New York-based Human Rights Watch said it feared for 1,300 refugees who left Huay Nam Khao camp, in the country’s northern Petchabun province, for a mass protest and never returned.
‘Thai authorities have kept Lao Hmong in fear and uncertainty for years to pressure them into giving up their hopes of refuge in Thailand,’ said Brad Adams, Asia director at Human Rights Watch.
‘The government should end this immoral and unlawful policy, and as a first step it should account for the missing.’ Some 5,000 ethnic Hmong left the refugee camp on June 20 after a year in detention to highlight their plight with a march to Bangkok.
HRW says they are intimidated and mistreated in the camp, but face persecution on their return to Laos. Thai soldiers returned 800 protesters to Laos and thousands returned to the camp, but 1,300 refugees are still missing, according to aid agency Doctors Without Borders.
Thai authorities have said they plan to return all the refugees, despite an outcry from human rights groups and a motion by US lawmakers asking Thailand to suspend the repatriations.
HRW called for Thai authorities to immediately allow independent monitors in Huay Nam Khao camp, and stop the deportations until the missing have been accounted for.
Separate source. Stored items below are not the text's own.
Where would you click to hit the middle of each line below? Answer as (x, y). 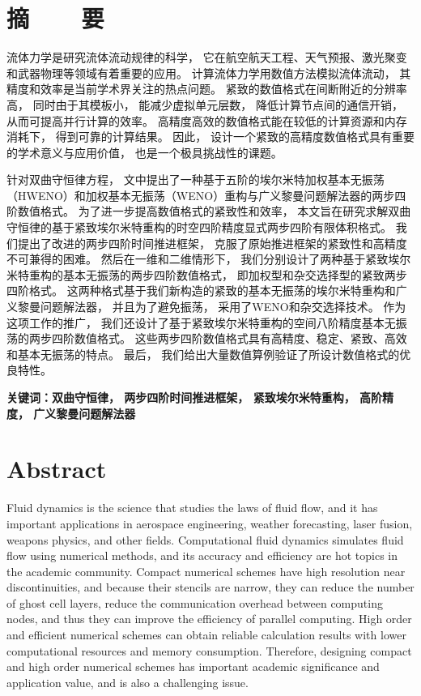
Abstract (57, 469)
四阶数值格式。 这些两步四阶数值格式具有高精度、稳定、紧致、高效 (229, 338)
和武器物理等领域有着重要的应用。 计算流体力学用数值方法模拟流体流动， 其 (209, 73)
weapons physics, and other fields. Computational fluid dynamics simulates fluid (205, 539)
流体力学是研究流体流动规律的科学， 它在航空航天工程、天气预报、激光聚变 (207, 57)
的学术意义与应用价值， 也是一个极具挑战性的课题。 (145, 152)
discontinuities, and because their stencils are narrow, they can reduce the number (210, 587)
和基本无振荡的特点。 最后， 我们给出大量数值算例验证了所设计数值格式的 (203, 354)
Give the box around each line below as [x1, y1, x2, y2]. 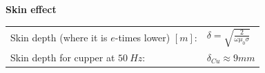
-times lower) [115, 30, 170, 44]
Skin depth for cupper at [10, 50, 115, 65]
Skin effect [6, 2, 57, 17]
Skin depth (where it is [10, 30, 108, 44]
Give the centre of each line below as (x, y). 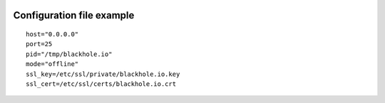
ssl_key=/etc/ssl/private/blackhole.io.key (103, 74)
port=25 (39, 44)
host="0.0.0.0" (52, 34)
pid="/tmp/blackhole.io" (69, 54)
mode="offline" (52, 64)
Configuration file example (74, 15)
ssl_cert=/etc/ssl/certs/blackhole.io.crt (101, 84)
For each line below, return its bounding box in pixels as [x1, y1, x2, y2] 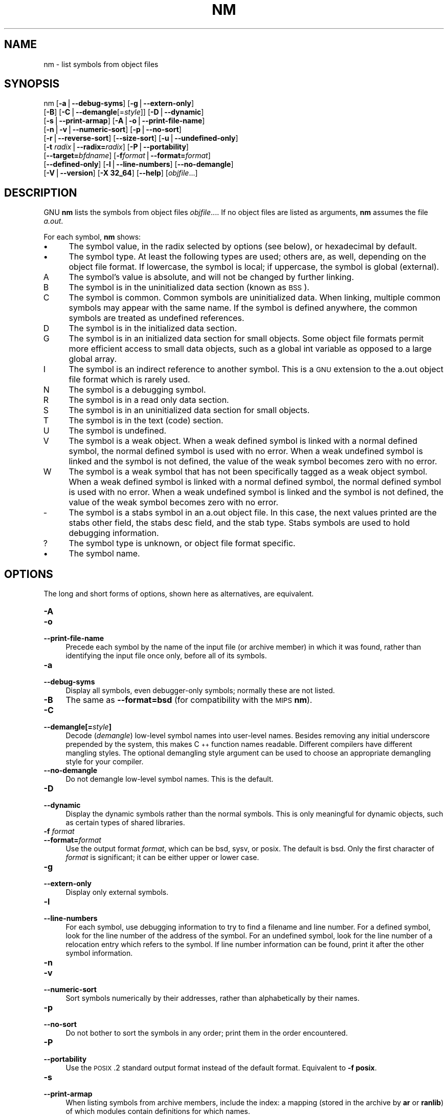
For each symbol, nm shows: [43, 232, 141, 242]
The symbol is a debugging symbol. [69, 384, 206, 395]
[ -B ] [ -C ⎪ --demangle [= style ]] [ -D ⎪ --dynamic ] [43, 108, 204, 117]
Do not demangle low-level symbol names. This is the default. [65, 775, 274, 784]
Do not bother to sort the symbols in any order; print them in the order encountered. [65, 1028, 348, 1038]
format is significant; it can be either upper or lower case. [65, 853, 259, 862]
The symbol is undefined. [69, 425, 167, 436]
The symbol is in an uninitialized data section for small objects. [69, 405, 310, 416]
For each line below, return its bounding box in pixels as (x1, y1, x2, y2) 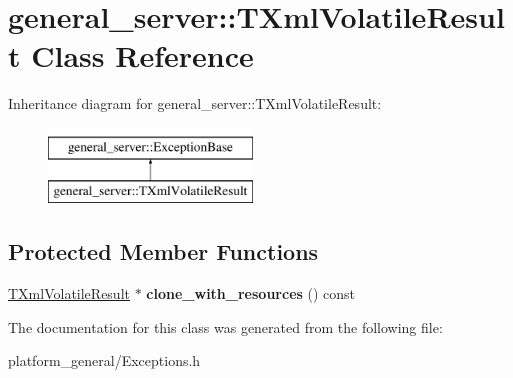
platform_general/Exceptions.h (8, 350, 201, 371)
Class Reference (31, 35, 254, 76)
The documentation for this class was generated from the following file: (8, 316, 443, 337)
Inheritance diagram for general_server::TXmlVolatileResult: (8, 93, 382, 114)
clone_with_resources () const (146, 283, 356, 304)
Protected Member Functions (8, 236, 319, 267)
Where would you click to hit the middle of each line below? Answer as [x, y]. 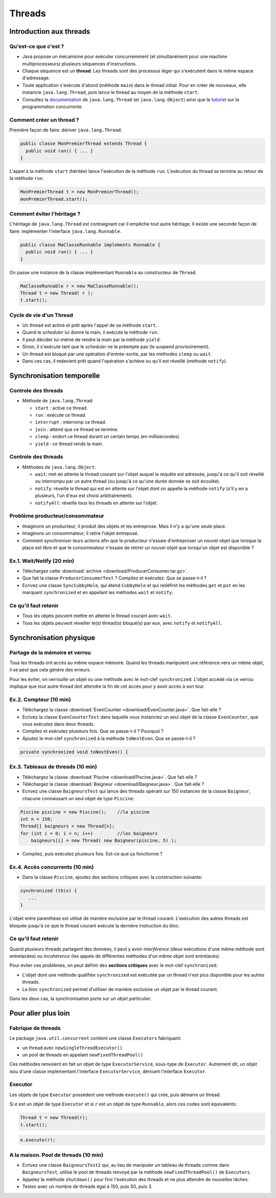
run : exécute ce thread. [61, 415]
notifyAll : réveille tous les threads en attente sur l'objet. [96, 503]
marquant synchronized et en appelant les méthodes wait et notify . [98, 593]
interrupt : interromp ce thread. [71, 422]
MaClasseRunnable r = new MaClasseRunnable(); [79, 286]
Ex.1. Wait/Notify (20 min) [42, 561]
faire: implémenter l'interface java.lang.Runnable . [65, 231]
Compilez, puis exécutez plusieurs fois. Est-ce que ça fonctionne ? [93, 854]
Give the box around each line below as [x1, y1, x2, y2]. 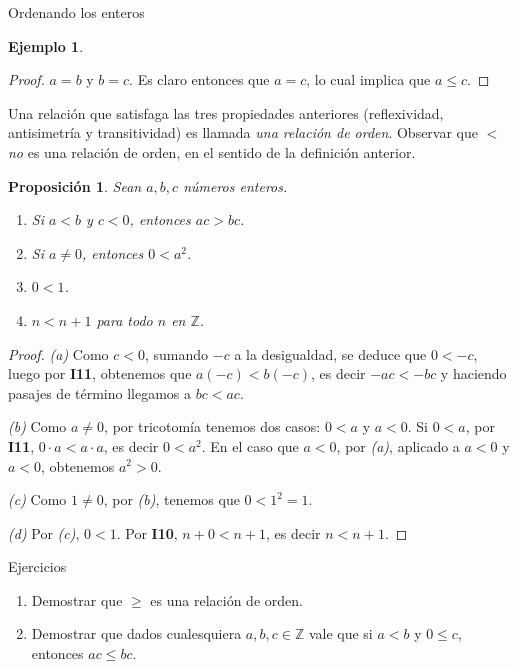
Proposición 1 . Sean [8, 175, 142, 196]
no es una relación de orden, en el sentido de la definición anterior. [8, 141, 416, 162]
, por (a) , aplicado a [336, 435, 460, 456]
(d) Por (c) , [8, 522, 80, 543]
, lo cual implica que [306, 69, 431, 90]
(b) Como [8, 416, 67, 437]
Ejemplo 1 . [8, 35, 84, 56]
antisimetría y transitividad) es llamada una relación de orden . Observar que [8, 122, 479, 143]
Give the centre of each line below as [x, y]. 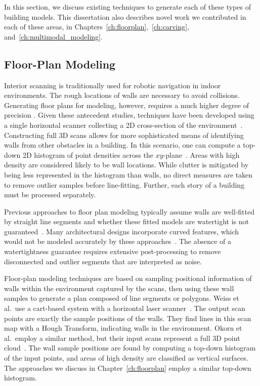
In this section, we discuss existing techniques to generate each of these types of [127, 7]
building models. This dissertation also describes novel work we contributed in [125, 16]
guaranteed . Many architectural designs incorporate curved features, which [122, 231]
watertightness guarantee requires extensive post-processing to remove [113, 251]
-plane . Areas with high [201, 154]
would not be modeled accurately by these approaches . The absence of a [118, 241]
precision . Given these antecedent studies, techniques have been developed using [129, 115]
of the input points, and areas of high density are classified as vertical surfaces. [126, 358]
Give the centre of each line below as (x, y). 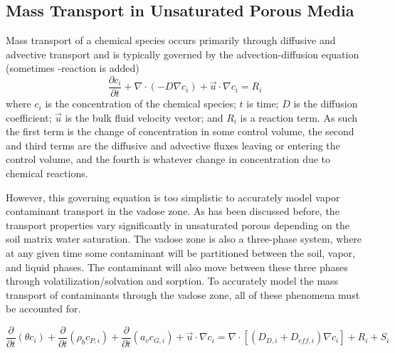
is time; (263, 104)
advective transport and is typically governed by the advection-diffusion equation (183, 54)
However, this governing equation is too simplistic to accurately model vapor (173, 197)
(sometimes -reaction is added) (73, 68)
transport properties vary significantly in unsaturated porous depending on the (178, 225)
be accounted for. (43, 309)
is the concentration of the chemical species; (141, 104)
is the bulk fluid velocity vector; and (144, 117)
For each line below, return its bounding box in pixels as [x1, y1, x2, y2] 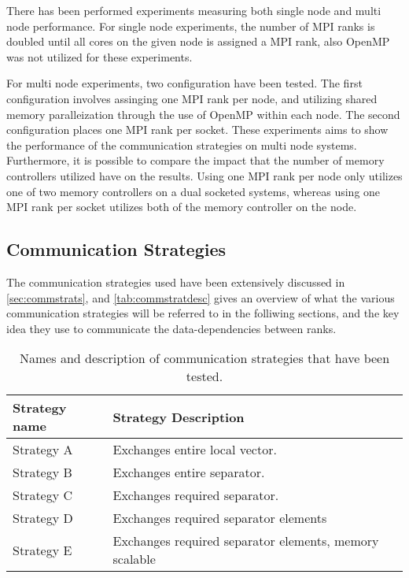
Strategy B [13, 463, 72, 482]
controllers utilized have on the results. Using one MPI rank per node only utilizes [6, 167, 403, 183]
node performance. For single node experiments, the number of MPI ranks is [6, 17, 375, 34]
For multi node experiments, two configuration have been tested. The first [6, 75, 363, 91]
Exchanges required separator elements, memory [112, 532, 379, 550]
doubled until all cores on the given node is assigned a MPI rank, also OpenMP [6, 33, 390, 50]
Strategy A [13, 440, 73, 459]
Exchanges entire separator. [112, 463, 265, 482]
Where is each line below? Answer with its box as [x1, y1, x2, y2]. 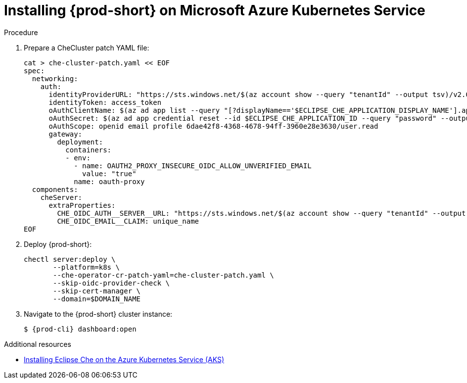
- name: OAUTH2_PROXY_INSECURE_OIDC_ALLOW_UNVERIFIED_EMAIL [74, 161, 312, 170]
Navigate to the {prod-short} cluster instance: [24, 309, 173, 318]
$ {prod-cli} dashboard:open [24, 325, 137, 333]
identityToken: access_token [48, 98, 162, 106]
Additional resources [4, 339, 71, 348]
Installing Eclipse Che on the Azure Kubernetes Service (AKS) [24, 355, 225, 364]
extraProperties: [48, 201, 116, 209]
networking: [32, 74, 78, 83]

The Thai military says all repatriations are voluntary, but HRW says Hmong face violence and extra-judicial killings in their home country because of the decades-long Hmong insurgency.
The Hmong fought alongside US forces in the 1960s and 1970s when the Vietnam War spilled into Laos. After the war ended in 1975, many fled to the jungles fearing the communist authorities would hunt them down for working with the Americans.
The Thai government insists the Hmong are economic migrants using Thailand as a base to seek refugee status and travel to rich countries, but the United Nations refugee agency UNHCR has warned some could be at genuine risk of persecution.